# Customer Project suggestion and opinion. How can I do it better.



## Resurrected (Jan 11, 2011)

I need to make a approximate 13 in. tall 25 in wide 22 deep box out of plywood. Inside the box will be two drawers (Full extension Slides). Inside of the drawer needs to be 23+ in (3 rows of CD's)wide. Customer will paint it but i want to make sure the plywood edges of the box will be hide. So I am wondering how to mask them (Edging / miter / miter router bit). Need suggestions.










Next I'm still trying to figure ways to make it cheaper without sacrificing appeal. (Has to be ply or hardwood) I can't see me making it under 150 to 160 dollars without just giving it to him for just cost of material.

Here is his drawing and my quote. Go ahead and hit me guys how can I do this better.


----------



## lew (Feb 13, 2008)

I'd change suppliers for the drawer slides-

http://www.cshardware.com/IWProducts.m4p.pvx?;productsno_tree?cat=4031112

Using the edge banding is an economical way to conceal the edges.


----------



## Resurrected (Jan 11, 2011)

Yea I found them cheaper too. About $12. But after shipping and handling I was shot again. He gave me the go to make the cabinet. Now I'm trying to find a way to reduce the cost of the material. By the way your link goes to a login in window and will not load up quickly so it times out.
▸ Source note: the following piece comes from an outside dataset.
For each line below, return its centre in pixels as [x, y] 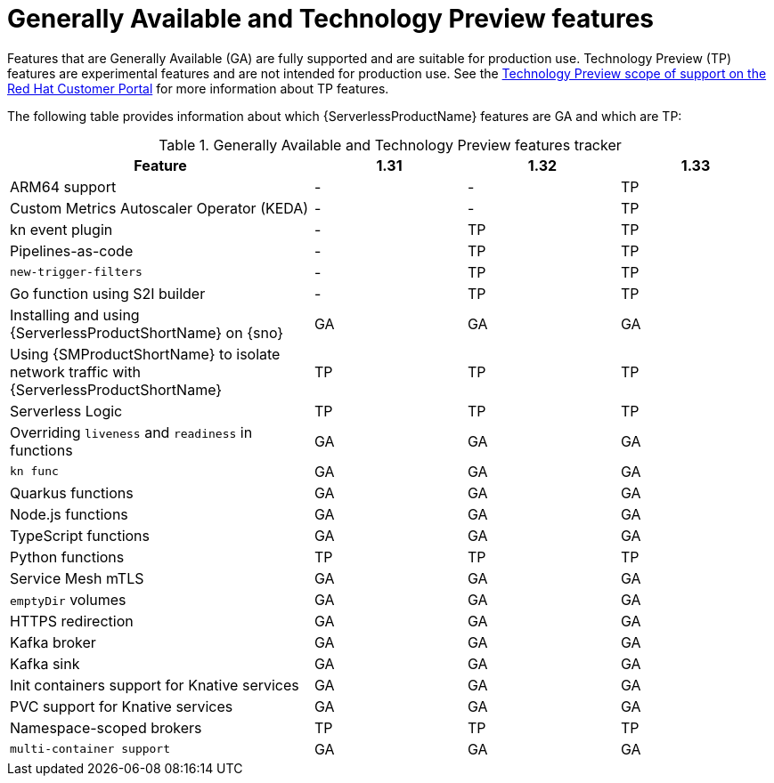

Thanks for trying


----------



## ScottN (Jan 24, 2011)

I would suggest upping your hourly rates to min $30 an hour.

Try this and see what you come up with.

http://bridgewooddesign.com/estimator/index.htm


----------



## lew (Feb 13, 2008)

Sorry about the link- try this http://www.cshardware.com/

Not sure where you're located but I just got 2 sets of 18" full extension, 100 lbs, mounting brackets front and back plus screws for $7 and change- for shipping.


----------



## Resurrected (Jan 11, 2011)

Need 20inch and I want to know where you get them $7.00 slides. Is that a pair or just one. I found some today for 14.58.


----------



## wseand (Jan 27, 2010)

I don't see you really reducing your cost by much, is 4 or 5 dollars going to make or break the project. Does the customer not have the cash or is this just you trying to make it cheep as possible. 150 bones seems like a good price to me. I can't stand making anything with ply, can't you find some cheep hardwood to make it out of. I am sure I could find some descent hardwood for the price of the ply. PC Maple, Alder, even some Cedar would look 100xs better than ply and you don't have to hide the edge. Just my .02 cents.


----------



## Resurrected (Jan 11, 2011)

Tried that. The guy almost didn't do it, He was also alittle upset when I said I am doing it for peanuts already and could not go any lower. Sometimes I don't call the shots. If a customer hauls a piece of ply over to your shop and says make me this do you tell him no, cause its lowes plywood. Your not going to get much business that way.


----------



## roman (Sep 28, 2007)

tough spot

I would give them their money back.


----------



## Rick Dennington (Aug 27, 2009)

I've never found any "cheap hardwood"...no such thing as far as I know. Some projects are alot easier to build with ply and quicker too. You don't have to go through all the hassle of glue-ups to make panels, etc. There are some though that just won't do with ply….depends on the project. I assure you I can make a plywood project, and make it look just as good as any hardwood project I've ever built….just take a look at a couple of my projects and you'll see what I mean.


----------



## Resurrected (Jan 11, 2011)

Yea I agree Rick. Lew gave a good site for me to get slides. I can get two sets for the price of one. So thats money in the pocket. I actually think it won't take me but 3 hours to get it done though. ( I don't count dry time for glue) I'll sit back and have a couple while waiting.


----------



## fge (Sep 8, 2008)

Let me preface this with, though I have a lot to learn, since founding my cabinet shop I have learned a lot and love being able to offer good advice. I think you are paying too much for your materials, no doubt. The price you quoted for drawer glides I could get blum tandom soft close undermounts. Look for KV true track 100 lb ball bearing. They are around 5.00 per pair for 22". I pay 33.00 per sheet of 3/4 UV one side birch. Just a little more then you quoted for 1/2 sheet. I pay 19.00 for 1/2" Baltic 5 X 5. I pay 16.00 for full sheet of 1/4" UV one sided. You need to find a hardwood supplier, stay away from lowest, HD. Those stores are just good for occasional purchases.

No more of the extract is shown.